- _Task brief_: Would you transcribe exactly the lines from the beginning of the records below through the line with "First launch the", both included, omitting the pictures?

START Data to use

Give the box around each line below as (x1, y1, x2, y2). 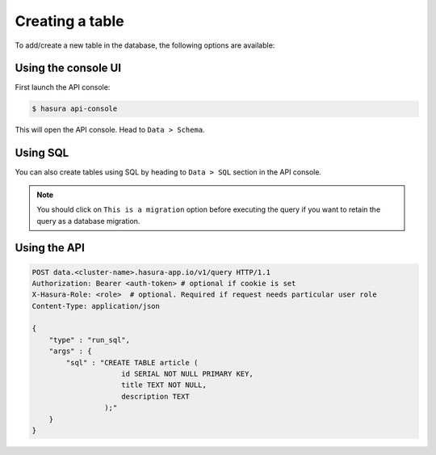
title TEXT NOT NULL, (121, 381, 208, 390)
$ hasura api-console (31, 104, 118, 113)
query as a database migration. (36, 216, 140, 225)
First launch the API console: (15, 82, 111, 92)
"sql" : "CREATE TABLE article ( (65, 358, 199, 367)
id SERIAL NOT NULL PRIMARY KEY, (121, 369, 254, 379)
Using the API (15, 241, 85, 255)
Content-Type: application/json (31, 301, 161, 310)
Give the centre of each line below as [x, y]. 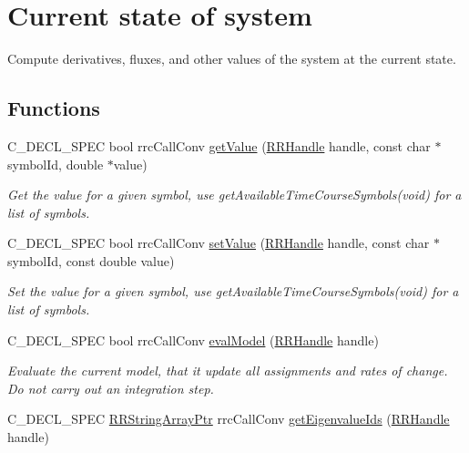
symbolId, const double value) [91, 260]
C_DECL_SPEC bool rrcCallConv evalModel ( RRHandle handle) [193, 340]
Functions [54, 108]
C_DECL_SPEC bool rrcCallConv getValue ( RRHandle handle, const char [219, 145]
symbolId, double [56, 164]
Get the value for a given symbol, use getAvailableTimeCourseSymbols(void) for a [234, 195]
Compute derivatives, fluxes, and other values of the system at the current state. [232, 59]
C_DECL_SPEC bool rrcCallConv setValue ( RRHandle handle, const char [219, 243]
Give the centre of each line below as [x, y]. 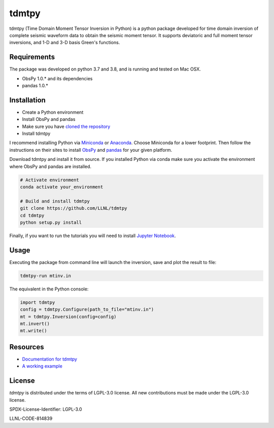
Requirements [32, 57]
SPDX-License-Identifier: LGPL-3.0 [46, 409]
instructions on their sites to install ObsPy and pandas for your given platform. [91, 150]
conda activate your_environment [62, 187]
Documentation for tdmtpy [49, 359]
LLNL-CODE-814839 [31, 418]
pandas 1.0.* [35, 86]
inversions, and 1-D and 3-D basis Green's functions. [65, 43]
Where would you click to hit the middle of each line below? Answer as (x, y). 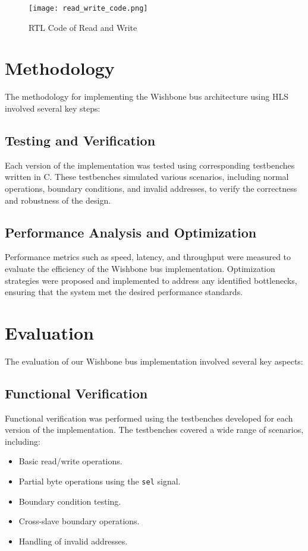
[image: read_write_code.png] (88, 8)
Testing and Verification (80, 140)
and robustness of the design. (58, 200)
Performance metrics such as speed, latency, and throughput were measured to (148, 257)
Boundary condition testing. (70, 501)
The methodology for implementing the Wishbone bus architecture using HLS (147, 96)
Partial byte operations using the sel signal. (100, 481)
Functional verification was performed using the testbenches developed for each (149, 418)
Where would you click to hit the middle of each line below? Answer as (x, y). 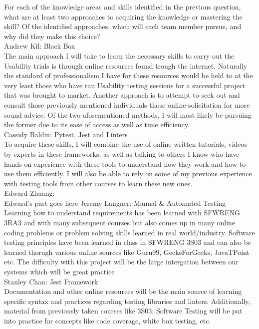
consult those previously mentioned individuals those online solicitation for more (127, 104)
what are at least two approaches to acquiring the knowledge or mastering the (123, 16)
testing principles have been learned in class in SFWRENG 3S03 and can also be (128, 242)
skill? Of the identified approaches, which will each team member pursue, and (123, 26)
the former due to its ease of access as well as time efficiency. (97, 124)
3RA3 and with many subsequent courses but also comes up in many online (120, 223)
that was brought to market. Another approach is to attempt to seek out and (122, 95)
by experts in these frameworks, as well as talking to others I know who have (122, 153)
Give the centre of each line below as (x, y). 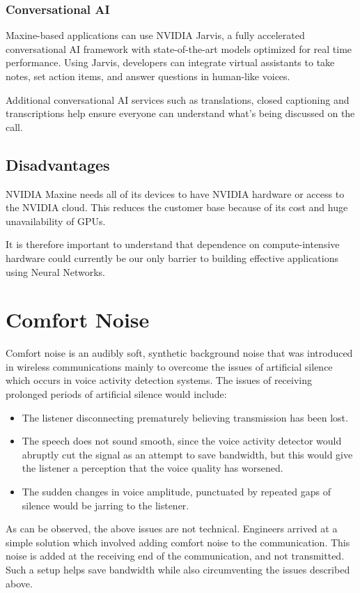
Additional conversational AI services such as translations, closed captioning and (178, 99)
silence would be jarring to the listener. (105, 505)
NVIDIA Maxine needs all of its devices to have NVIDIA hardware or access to (175, 193)
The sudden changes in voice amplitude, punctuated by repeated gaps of (177, 492)
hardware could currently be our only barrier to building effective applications (172, 257)
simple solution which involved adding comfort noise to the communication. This (178, 542)
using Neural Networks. (55, 271)
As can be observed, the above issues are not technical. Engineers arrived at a (172, 529)

END Data to use

- _Reply_:
Give the box around each line below as (x1, y1, x2, y2). 
title TEXT NOT NULL, (121, 381, 208, 390)
$ hasura api-console (31, 104, 118, 113)
query as a database migration. (36, 216, 140, 225)
First launch the API console: (15, 82, 111, 92)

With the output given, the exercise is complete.